• _Data excerpts_:
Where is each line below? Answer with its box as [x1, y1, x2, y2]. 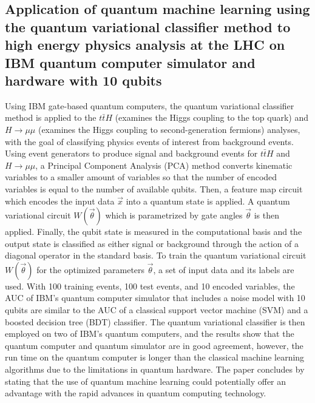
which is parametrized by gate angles [105, 209, 243, 222]
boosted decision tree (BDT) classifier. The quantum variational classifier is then [5, 315, 305, 328]
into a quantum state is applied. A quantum [126, 194, 290, 207]
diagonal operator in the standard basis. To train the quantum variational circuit [5, 249, 307, 262]
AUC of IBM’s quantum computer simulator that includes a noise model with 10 [5, 291, 305, 304]
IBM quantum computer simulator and [5, 53, 256, 72]
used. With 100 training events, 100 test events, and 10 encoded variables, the [5, 279, 295, 292]
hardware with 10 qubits [5, 70, 162, 89]
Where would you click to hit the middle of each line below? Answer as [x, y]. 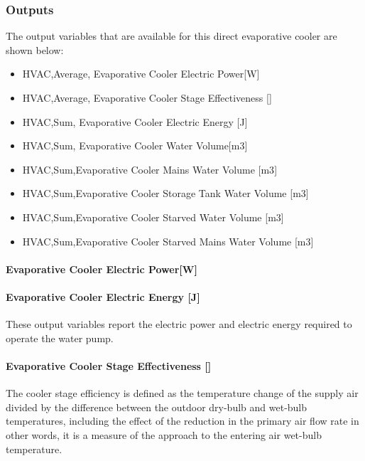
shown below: [35, 49]
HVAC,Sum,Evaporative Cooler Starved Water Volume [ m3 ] [153, 217]
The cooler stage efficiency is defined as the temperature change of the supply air [182, 393]
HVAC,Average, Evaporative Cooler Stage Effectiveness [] [147, 97]
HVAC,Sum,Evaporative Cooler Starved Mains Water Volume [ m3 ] [168, 241]
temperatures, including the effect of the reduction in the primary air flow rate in [182, 421]
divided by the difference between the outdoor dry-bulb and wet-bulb [157, 407]
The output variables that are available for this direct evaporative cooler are [171, 36]

• _PROBLEM REQUIREMENTS_: Extract the part of the records that opens with the line containing "boosted decision tree" and closes with the line containing "HVAC,Sum,Evaporative Cooler Starved Water". Take only those lines, exactly, and no pictures.

• _RESPONSE BOX_:
boosted decision tree (BDT) classifier. The quantum variational classifier is then [5, 315, 305, 328]
into a quantum state is applied. A quantum [126, 194, 290, 207]
diagonal operator in the standard basis. To train the quantum variational circuit [5, 249, 307, 262]
AUC of IBM’s quantum computer simulator that includes a noise model with 10 [5, 291, 305, 304]
IBM quantum computer simulator and [5, 53, 256, 72]
used. With 100 training events, 100 test events, and 10 encoded variables, the [5, 279, 295, 292]
hardware with 10 qubits [5, 70, 162, 89]
Where would you click to hit the middle of each line below? Answer as [x, y]. 
shown below: [35, 49]
HVAC,Sum,Evaporative Cooler Starved Water Volume [ m3 ] [153, 217]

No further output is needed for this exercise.